Permissions interface 

        [Exposed=(Window,Worker)]
        interface Permissions {
          Promise<PermissionStatus> query(PermissionDescriptor permission);

          Promise<PermissionStatus> request((PermissionDescriptor or sequence<PermissionDescriptor>) permissions);

          Promise<PermissionStatus> revoke(PermissionDescriptor permission);
        };

When the query() method is invoked, the user agent MUST run the following steps:

  1. If permission.name has an associated PermissionDescriptor, convert the underlying ECMAScript object to the associated PermissionDescriptor dictionary as described in [[!WEBIDL]], then:
    • If that operation failed, return a Promise rejected with a TypeError and abort these steps.
    • Otherwise, set permission to the result of the operation.
  2. Let promise be a newly-created Promise.
  3. Return promise and continue the following steps asynchronously.
  4. Run the steps to create a PermissionStatus using permission and resolve promise with the result of those steps.
If a developer wants to check multiple permissions at once, the editors recommend the use of Promise.all(). An example can be found in the Examples section.

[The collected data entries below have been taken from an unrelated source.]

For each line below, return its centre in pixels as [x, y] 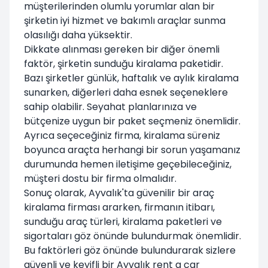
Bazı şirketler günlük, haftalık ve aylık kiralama [131, 78]
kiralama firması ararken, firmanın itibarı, [119, 207]
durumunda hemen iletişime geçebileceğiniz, [128, 164]
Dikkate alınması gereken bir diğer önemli [122, 49]
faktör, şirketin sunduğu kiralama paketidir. [124, 63]
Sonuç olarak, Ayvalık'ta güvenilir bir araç [119, 193]
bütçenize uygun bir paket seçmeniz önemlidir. [132, 121]
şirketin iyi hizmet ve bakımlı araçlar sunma [125, 20]
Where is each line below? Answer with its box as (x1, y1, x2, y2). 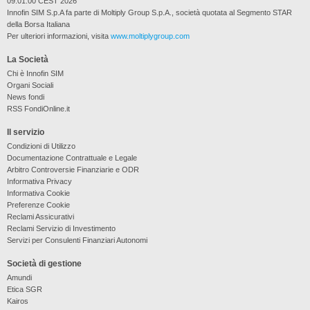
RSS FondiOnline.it (6, 104, 70, 113)
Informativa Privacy (6, 176, 72, 185)
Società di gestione (6, 258, 82, 268)
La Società (6, 54, 48, 64)
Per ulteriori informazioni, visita (6, 31, 111, 40)
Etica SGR (6, 284, 42, 293)
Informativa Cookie (6, 188, 70, 197)
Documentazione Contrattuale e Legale (6, 153, 137, 162)
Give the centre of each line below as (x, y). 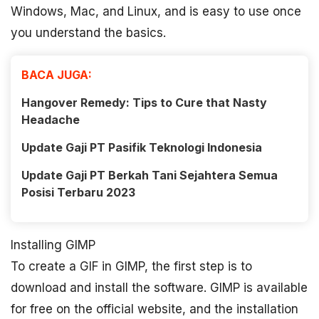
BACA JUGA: (57, 75)
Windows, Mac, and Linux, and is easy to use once (156, 11)
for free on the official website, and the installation (155, 309)
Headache (51, 120)
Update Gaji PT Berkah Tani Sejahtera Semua (150, 175)
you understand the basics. (88, 33)
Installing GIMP (53, 245)
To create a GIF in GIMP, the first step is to (131, 266)
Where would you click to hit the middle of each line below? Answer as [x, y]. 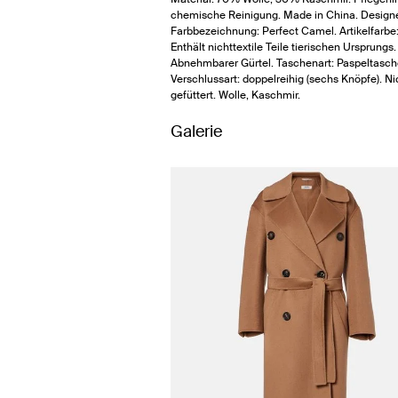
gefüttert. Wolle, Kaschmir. [235, 95]
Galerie [196, 131]
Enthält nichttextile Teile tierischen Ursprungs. [283, 47]
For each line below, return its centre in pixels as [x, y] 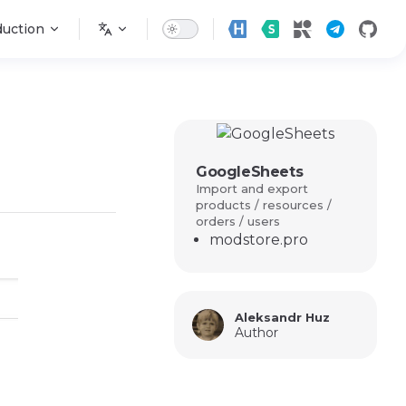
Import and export [252, 188]
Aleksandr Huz [282, 317]
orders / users [238, 221]
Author [256, 332]
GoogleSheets [250, 172]
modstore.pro [259, 240]
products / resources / [264, 205]
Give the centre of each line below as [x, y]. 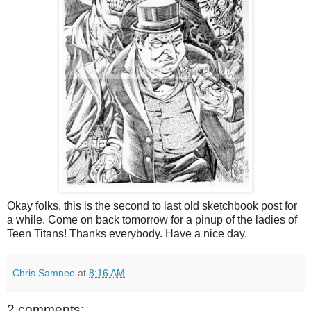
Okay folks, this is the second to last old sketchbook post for [152, 205]
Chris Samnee [44, 272]
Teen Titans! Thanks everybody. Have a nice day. [127, 233]
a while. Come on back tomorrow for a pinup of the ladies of [152, 219]
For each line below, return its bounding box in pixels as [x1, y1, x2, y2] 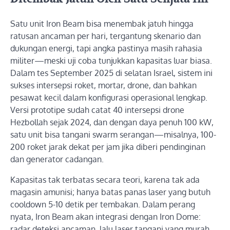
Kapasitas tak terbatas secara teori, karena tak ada [10, 175, 200, 185]
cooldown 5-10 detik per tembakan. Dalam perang [10, 199, 195, 210]
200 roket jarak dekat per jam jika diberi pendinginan [10, 142, 205, 152]
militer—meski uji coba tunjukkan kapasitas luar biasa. [10, 55, 212, 66]
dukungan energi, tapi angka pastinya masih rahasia [10, 43, 202, 54]
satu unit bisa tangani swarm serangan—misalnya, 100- [10, 129, 216, 140]
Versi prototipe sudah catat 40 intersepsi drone [10, 105, 184, 116]
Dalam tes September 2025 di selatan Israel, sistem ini [10, 68, 213, 79]

When the request() method is invoked, the user agent MUST run the following steps:

  1. TODO

When the revoke() method is invoked, the user agent MUST run the following steps:

  1. If permission.name has an associated PermissionDescriptor, convert the underlying ECMAScript object to the associated PermissionDescriptor dictionary as described in [[!WEBIDL]], then:
    • If that operation failed, return a Promise rejected with a TypeError and abort these steps.
    • Otherwise, set permission to the result of the operation.
  2. Let promise be a newly-created Promise.
  3. Return promise and continue the following steps asynchronously.
  4. Let identifier be the permission storage identifier associated with the origin, global object and permission.
  5. Run the steps to delete a permission storage entry using identifier.
  6. Run the steps to create a PermissionStatus using permission and resolve promise with the result of those steps.

Examples

This example uses the Permissions API to decide whether local news should be shown using the Geolocation API or with a button offering to add the feature. 

<script>
  navigator.permissions.query({name:'geolocation'}).then(function(result) {
    if (result.state == 'granted') {
      showLocalNewsWithGeolocation();
    } else if (result.state == 'prompt') {
      showButtonToEnableLocalNews();
    }
    // Don't do anything if the permission was denied.
  });
</script>

This example is using the notifications permission for a chat application to show a notification button depending on the permission state. 

<script>
  function updateNotificationButton(state) {
    document.getElementById('chat-notification-button').disabled = (state == 'denied');
  }

  navigator.permissions.query({name:'notifications'}).then(function(result) {
    updateNotificationButton(result.state);

    result.addEventListener('change', function() {
      updateNotificationButton(this.state);
    });
  });
</script>

This example is checking whether the page has the geolocation and the notifications permissions using Promise.all. 

<script>
  Promise.all([navigator.permissions.query({name:'geolocation'}),
               navigator.permissions.query({name:'notifications'})])
  .then(function(result) {
    console.log('Geolocation permission state is ' + result[0].state);
    console.log('Notifications permission state is ' + result[1].state);
  });
</script>

This example is checking whether the page has the camera permission for the first device in the list. Error checking omitted. 

<script>
  navigator.mediaDevices.enumerateDevices()
  .then(function(devices) {
     return navigator.permissions.query({name:'camera',
                                         deviceId: devices[0].deviceId})
  })
  .then(function(result) {
     console.log('Camera permission to first camera is ' + result.state);
  }
  .catch(err => console.log('Bad things happened: ' + err.name));
</script>

Acknowledgments

The editors would like to thank Adrienne Porter Felt, Anne van Kesteren, Domenic Denicola, Jake Archibald and Wendy Seltzer for their help with the API design and editorial work.